Oct 8, 2022 - Real Estate

Buying a house in Raleigh is easier, but not cheaper

Houses made out of money

Illustration: Aïda Amer/Axios

The Triangle’s real estate market is starting to level off, according to the latest data from Triangle MLS.

Why it matters: After two-plus years of plummeting inventory and sky-high home prices, Raleigh-area buyers have waited a long time for a little relief.

What’s happening: Rising mortgage rates have spurred a shift in the market.

  • When mortgage rates go up, like they have since this spring, it tends to create a buyers’ market, AnnMarie Janni, founder and leader of Element Realty Group at Allen Tate Realtors, said.
  • "This is a reset for Raleigh because we’ve been undervalued for so long," Janni said.

Flashback: In 2021, buyers had no bargaining power. It wasn’t unusual for buyers to have to quickly offer $100,000 in non-refundable due diligence, Janni said.

Now, buyers can take their time and wait for the right house at the right price for them, Janni tells Axios.

  • And a lot of first-time buyers have re-entered the market as investors aren’t gobbling up properties like they were in recent years.
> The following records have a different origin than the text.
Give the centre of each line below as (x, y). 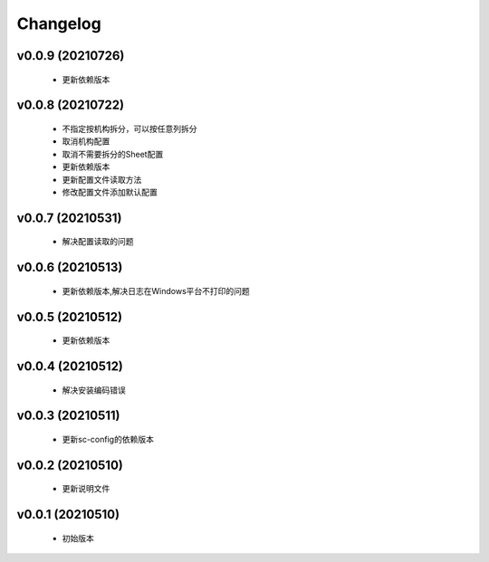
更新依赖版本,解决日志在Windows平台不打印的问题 (156, 291)
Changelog (59, 24)
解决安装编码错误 (94, 390)
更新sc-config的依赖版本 (108, 439)
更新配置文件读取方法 (102, 179)
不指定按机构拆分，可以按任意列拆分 (129, 129)
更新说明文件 (86, 489)
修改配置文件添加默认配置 (110, 192)
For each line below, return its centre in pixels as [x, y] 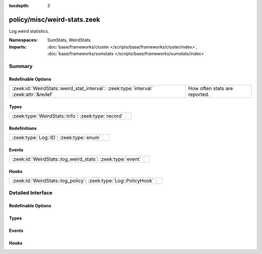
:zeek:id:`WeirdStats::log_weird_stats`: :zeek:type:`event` [76, 159]
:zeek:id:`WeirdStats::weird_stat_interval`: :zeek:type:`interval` [82, 88]
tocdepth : [19, 6]
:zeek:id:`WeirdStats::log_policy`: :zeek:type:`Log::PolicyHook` [83, 181]
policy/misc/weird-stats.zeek [55, 19]
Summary [21, 66]
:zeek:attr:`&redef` [33, 95]
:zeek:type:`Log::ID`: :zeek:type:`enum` [57, 137]
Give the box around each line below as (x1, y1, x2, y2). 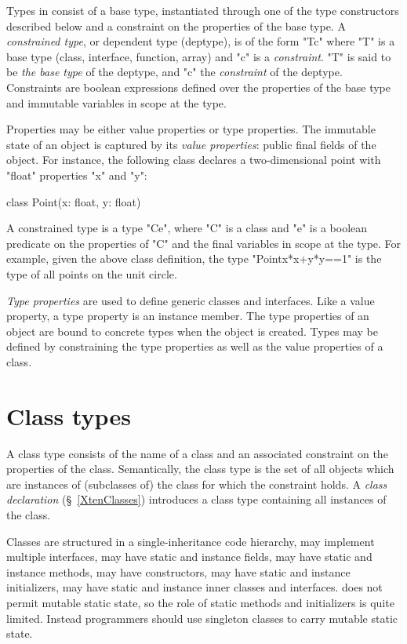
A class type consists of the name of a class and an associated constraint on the (6, 445, 388, 461)
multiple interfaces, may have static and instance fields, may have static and (6, 548, 372, 565)
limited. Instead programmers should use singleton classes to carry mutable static (6, 609, 398, 626)
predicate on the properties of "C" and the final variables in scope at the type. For (6, 235, 402, 251)
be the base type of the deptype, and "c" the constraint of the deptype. (6, 64, 343, 80)
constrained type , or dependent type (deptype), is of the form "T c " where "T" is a (6, 33, 395, 49)
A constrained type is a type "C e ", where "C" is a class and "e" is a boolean (6, 220, 368, 236)
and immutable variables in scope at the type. (6, 94, 227, 111)
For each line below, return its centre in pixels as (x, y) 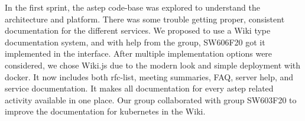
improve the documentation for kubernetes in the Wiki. (105, 111)
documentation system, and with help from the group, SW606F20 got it (135, 42)
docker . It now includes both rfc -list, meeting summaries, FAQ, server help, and (149, 76)
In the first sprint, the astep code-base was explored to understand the (132, 7)
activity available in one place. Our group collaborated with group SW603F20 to (151, 99)
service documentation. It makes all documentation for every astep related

By the numbers: Inventory of homes for sale was up 78.2% year over year in August for the Triangle.

  • Closed sales are down 9.6% compared to this time last year.
  • And while median and average home prices are up year over year, they’ve fallen in recent months.
  • In June, the median sales price for homes was $421,757 and in August it was $405,000.
  • And 38.5% of active listings in the Raleigh metro dropped their asking price in August, compared to just 4.1% in February, per Redfin.

The other side: These market changes are only helpful for people who can afford to take on the 6%+ mortgage rates — or are willing and able to adjust their home budgets.

What’s next: Janni predicts demand in Raleigh will stay strong and homes will appreciate at a steady, normal pace.